The solutions that restrict the lines to pass through the corner of one rectangle are wrong. If you draw wedges from the four corners of a rectangle to the whole extent of another, there will remain empty space in which can lie a whole rectangle that won't be touched, even though there exists a line through the three of them.

We can have an O(n^2 (log n + m)) dynamic-programming method by adapting Andriy Berestovskyy's idea of iterating over the corners slightly to insert the relationship of the current corner vis a vis all the other rectangles into an interval tree for each of our 4n iteration cycles.

A new tree will be created for the corner we are trying. For each rectangle's four corners we'll iterate over each of the other rectangles. What we'll insert will be the angles marking the arc the paired-rectangle's farthest corners create in relation to the current fixed corner.

In the example directly below, for the fixed lower rectangle's corner R when inserting the record for the middle rectangle, we would insert the angles marking the arc from p2 to p1 in relation to R (about (37 deg, 58 deg)). Then when we check the high rectangle in relation to R, we'll insert the interval of angles marking the arc from p4 to p3 in relation to R (about (50 deg, 62 deg)).

When we insert the next arc record, we'll check it against all intersecting intervals and keep a record of the most intersections.

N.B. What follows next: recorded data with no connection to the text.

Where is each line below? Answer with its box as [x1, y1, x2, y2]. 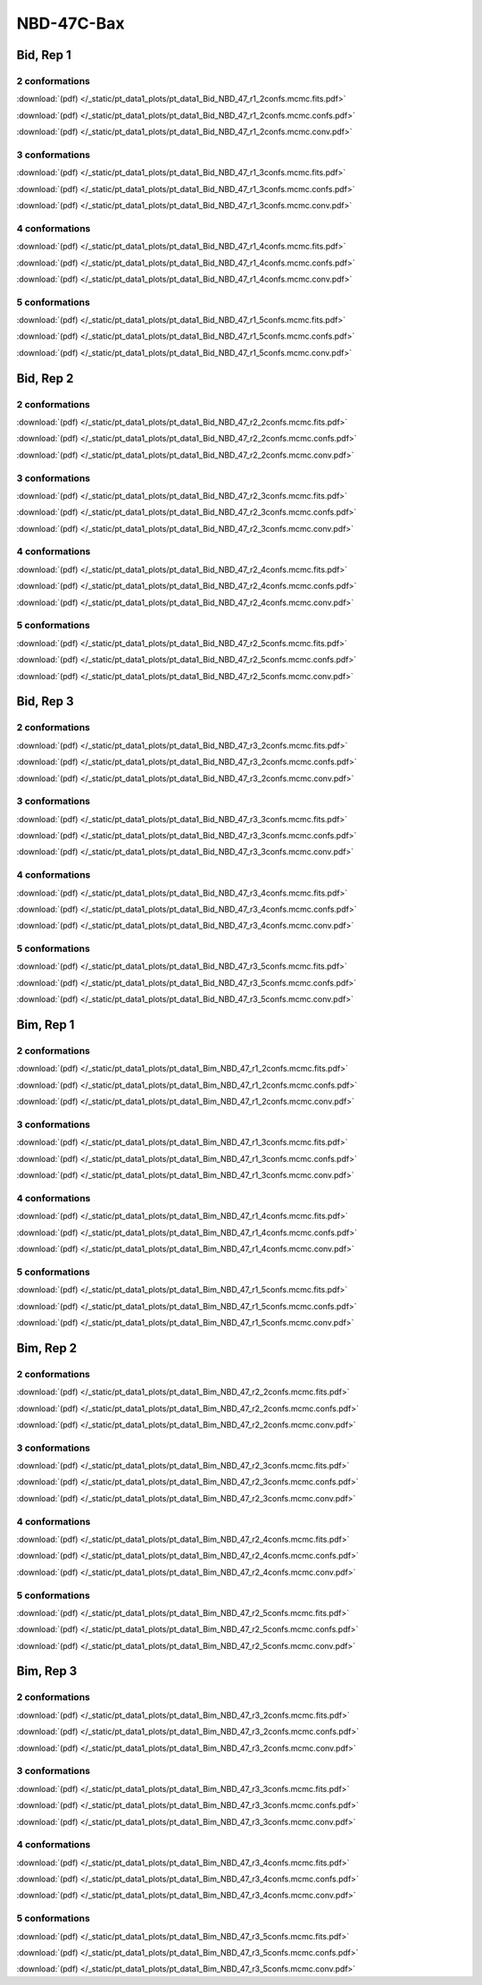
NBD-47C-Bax [16, 13, 125, 33]
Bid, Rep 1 [16, 47, 71, 63]
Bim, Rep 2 [16, 1341, 78, 1356]
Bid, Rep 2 [16, 371, 74, 386]
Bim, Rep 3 [16, 1663, 78, 1679]
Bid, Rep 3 [16, 694, 74, 710]
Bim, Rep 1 [16, 1017, 75, 1032]
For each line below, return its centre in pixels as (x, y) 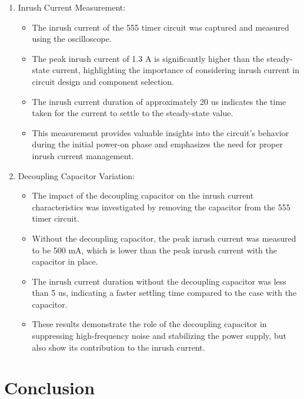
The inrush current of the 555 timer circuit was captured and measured (161, 27)
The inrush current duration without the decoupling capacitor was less (159, 281)
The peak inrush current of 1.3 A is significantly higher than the (148, 58)
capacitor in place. (65, 261)
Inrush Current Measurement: (72, 7)
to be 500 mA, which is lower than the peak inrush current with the (155, 250)
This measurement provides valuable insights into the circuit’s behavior (161, 132)
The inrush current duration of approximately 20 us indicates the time (159, 101)
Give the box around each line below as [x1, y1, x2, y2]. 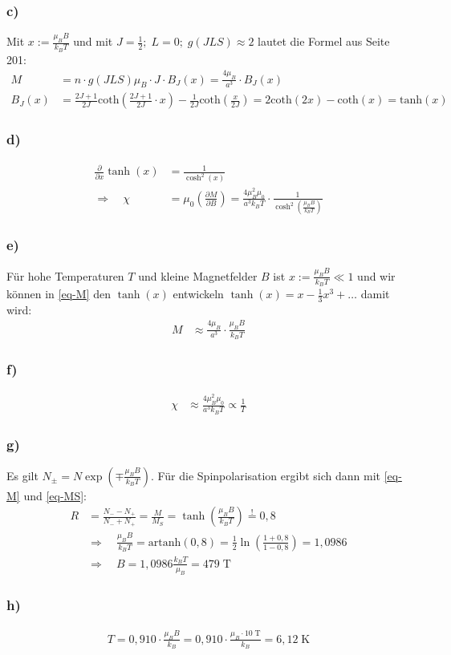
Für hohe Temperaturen [6, 267, 124, 284]
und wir [357, 267, 396, 284]
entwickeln [173, 285, 224, 302]
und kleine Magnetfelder [138, 267, 258, 284]
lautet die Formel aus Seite [258, 33, 390, 50]
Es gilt [6, 467, 39, 483]
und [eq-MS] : [23, 487, 87, 503]
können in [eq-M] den [6, 285, 111, 302]
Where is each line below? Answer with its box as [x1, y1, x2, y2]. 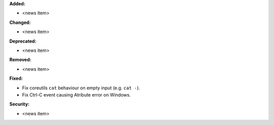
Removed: [9, 56, 31, 63]
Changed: [9, 19, 31, 25]
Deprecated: [9, 38, 37, 44]
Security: [9, 101, 30, 107]
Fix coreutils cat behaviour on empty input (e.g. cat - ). [22, 84, 141, 91]
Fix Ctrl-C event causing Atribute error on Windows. [22, 91, 131, 98]
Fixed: [9, 75, 23, 81]
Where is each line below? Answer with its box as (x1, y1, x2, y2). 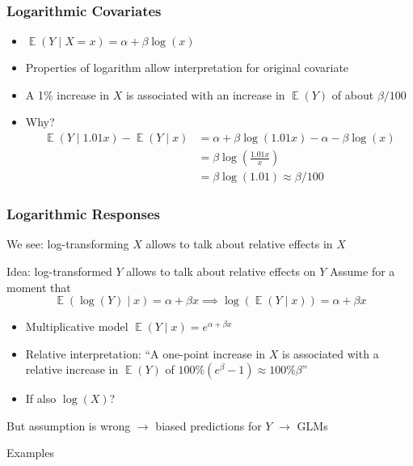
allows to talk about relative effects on (126, 262, 316, 279)
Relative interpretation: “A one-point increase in (25, 345, 266, 362)
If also (25, 390, 57, 407)
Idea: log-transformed (6, 262, 112, 279)
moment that (6, 278, 71, 295)
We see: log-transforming (6, 235, 129, 252)
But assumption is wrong (6, 417, 131, 434)
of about (331, 86, 374, 103)
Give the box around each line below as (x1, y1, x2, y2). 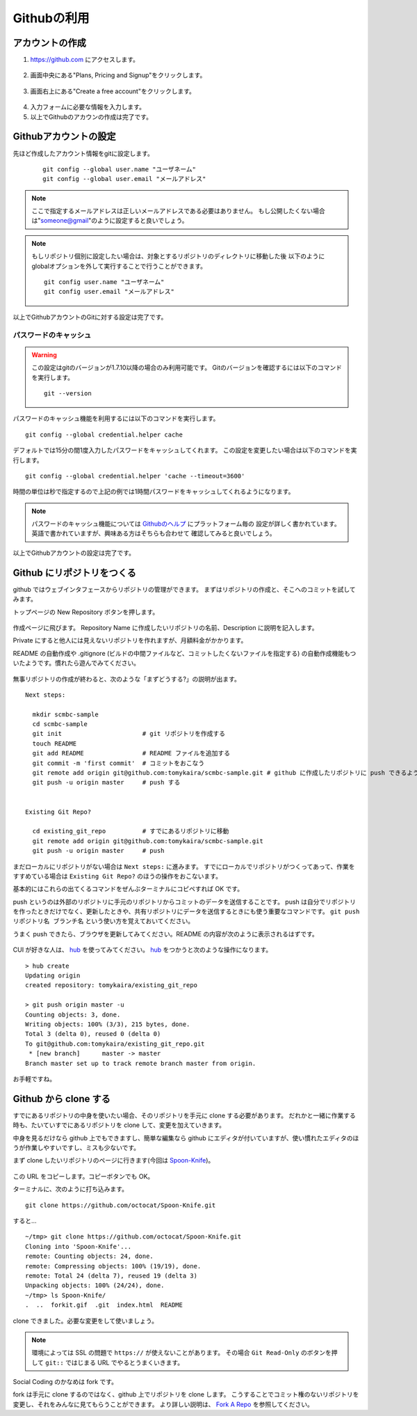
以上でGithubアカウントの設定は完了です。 (13, 549, 136, 557)
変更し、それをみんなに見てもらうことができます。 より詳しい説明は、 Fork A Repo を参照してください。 (13, 1400, 314, 1408)
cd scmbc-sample (32, 721, 88, 728)
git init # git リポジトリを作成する (32, 730, 226, 738)
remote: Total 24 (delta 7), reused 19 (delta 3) (25, 1271, 198, 1280)
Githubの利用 (13, 10, 90, 26)
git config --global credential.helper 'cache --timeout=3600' (25, 472, 245, 480)
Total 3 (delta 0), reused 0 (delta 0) (25, 1030, 161, 1038)
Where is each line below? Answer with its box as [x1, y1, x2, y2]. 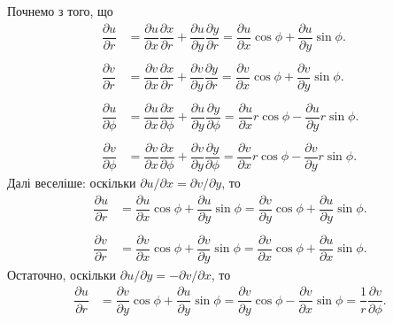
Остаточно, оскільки [7, 265, 117, 283]
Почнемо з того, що [7, 2, 113, 19]
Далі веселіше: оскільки [7, 173, 136, 192]
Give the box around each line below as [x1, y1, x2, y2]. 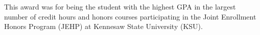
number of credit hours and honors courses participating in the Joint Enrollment [4, 11, 256, 21]
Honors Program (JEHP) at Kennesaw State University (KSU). [4, 21, 203, 31]
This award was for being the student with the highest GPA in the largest [4, 1, 236, 11]
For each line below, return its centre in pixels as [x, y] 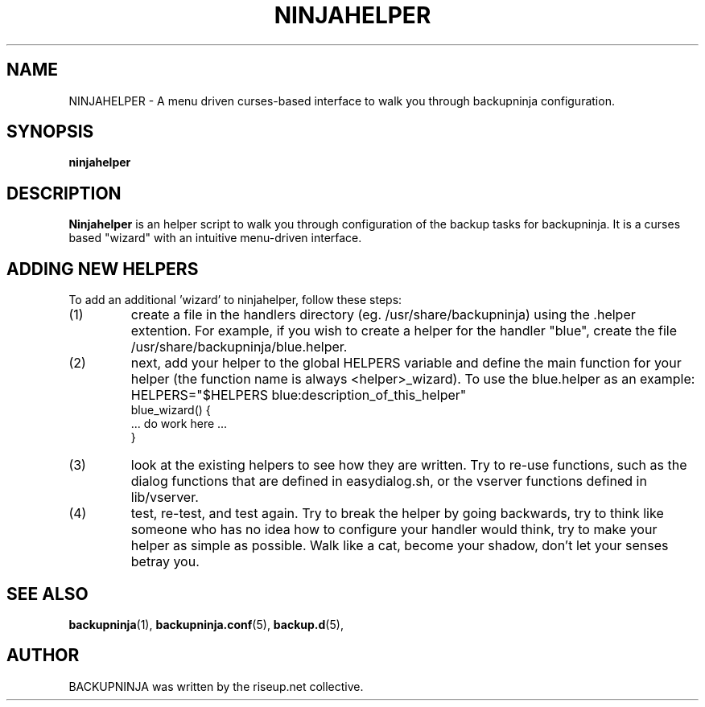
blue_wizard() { [171, 410]
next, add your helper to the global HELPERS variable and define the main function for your [406, 363]
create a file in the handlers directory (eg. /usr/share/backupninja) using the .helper [383, 315]
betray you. [165, 562]
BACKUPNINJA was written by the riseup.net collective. [216, 686]
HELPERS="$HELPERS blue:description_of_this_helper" [299, 395]
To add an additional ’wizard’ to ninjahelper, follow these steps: [235, 300]
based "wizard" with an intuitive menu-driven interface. [215, 238]
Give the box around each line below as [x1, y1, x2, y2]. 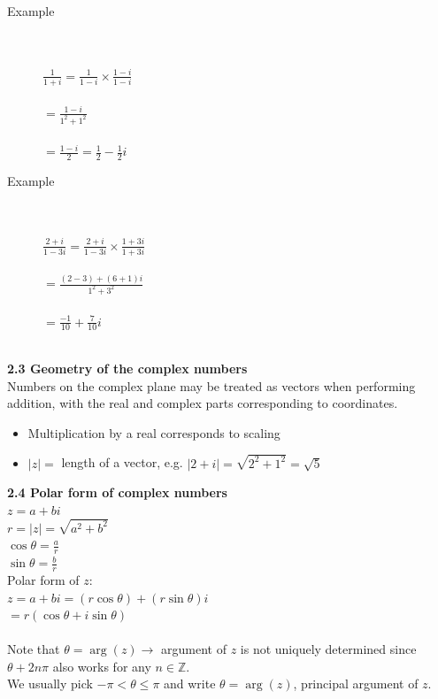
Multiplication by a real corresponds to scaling [27, 423, 280, 442]
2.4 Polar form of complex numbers [7, 483, 227, 502]
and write [164, 674, 216, 693]
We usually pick [7, 674, 93, 693]
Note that [7, 640, 60, 658]
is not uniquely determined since [240, 640, 417, 658]
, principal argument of [293, 674, 419, 693]
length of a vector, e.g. [61, 453, 183, 472]
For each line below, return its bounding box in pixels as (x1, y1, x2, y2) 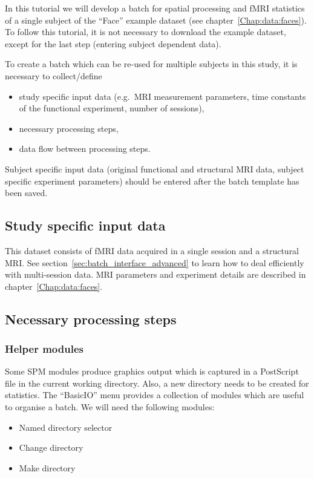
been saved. (5, 186, 48, 199)
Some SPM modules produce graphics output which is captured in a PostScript (5, 365, 299, 378)
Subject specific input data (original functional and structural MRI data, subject (5, 162, 304, 175)
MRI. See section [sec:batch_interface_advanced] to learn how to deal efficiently (5, 256, 304, 269)
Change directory (19, 441, 83, 454)
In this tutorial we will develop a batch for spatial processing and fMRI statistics (5, 2, 305, 14)
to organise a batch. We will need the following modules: (5, 401, 215, 413)
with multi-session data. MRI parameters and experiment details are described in (5, 268, 306, 281)
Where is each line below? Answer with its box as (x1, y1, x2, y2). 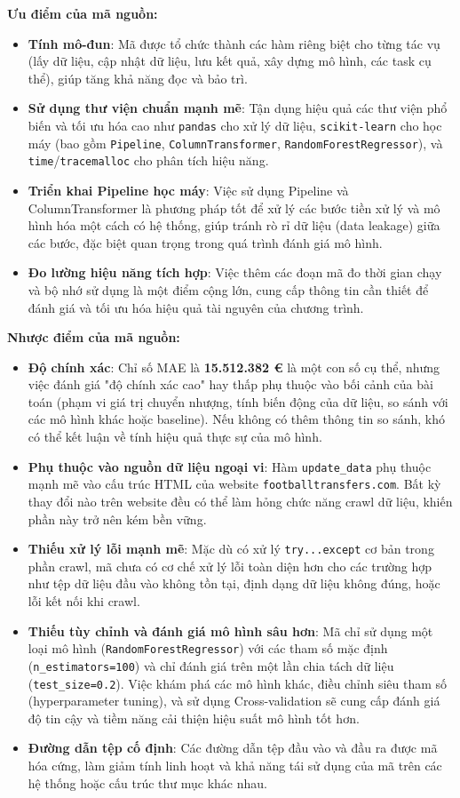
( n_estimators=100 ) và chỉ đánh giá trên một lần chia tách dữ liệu (28, 656, 394, 674)
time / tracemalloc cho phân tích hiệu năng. (28, 151, 269, 170)
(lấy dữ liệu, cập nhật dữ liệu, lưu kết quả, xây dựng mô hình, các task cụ (28, 52, 432, 70)
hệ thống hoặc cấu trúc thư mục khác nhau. (28, 773, 267, 792)
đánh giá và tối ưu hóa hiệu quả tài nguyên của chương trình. (28, 298, 364, 316)
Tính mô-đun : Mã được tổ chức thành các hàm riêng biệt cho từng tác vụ (28, 34, 440, 52)
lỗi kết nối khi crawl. (28, 592, 140, 610)
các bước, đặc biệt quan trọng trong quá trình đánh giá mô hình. (28, 233, 383, 251)
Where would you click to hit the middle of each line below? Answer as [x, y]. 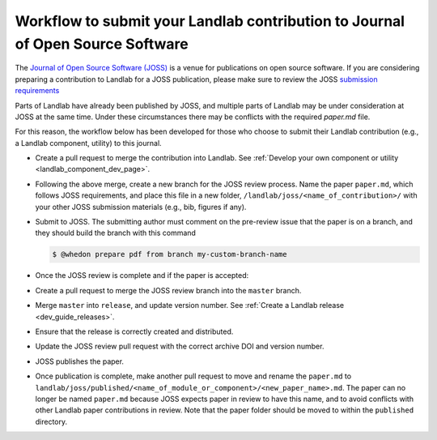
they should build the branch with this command [115, 233]
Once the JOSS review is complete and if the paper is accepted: [142, 276]
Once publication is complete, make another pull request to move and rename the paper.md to [193, 376]
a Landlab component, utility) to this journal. [88, 143]
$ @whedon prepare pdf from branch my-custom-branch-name [170, 254]
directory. [51, 421]
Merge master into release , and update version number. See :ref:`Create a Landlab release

(Note that because any arc on a 360 degree circle for our purpose has a counterpart rotated 180 degrees, we may need to make an arbitrary cutoff (any alternative insights would be welcome). For example, this means that an arc from 45 degrees to 315 degrees would split into two: [0, 45] and [135, 180]. Any non-split arc could only intersect with one or the other but either way, we may need an extra hash to make sure rectangles are not double-counted.)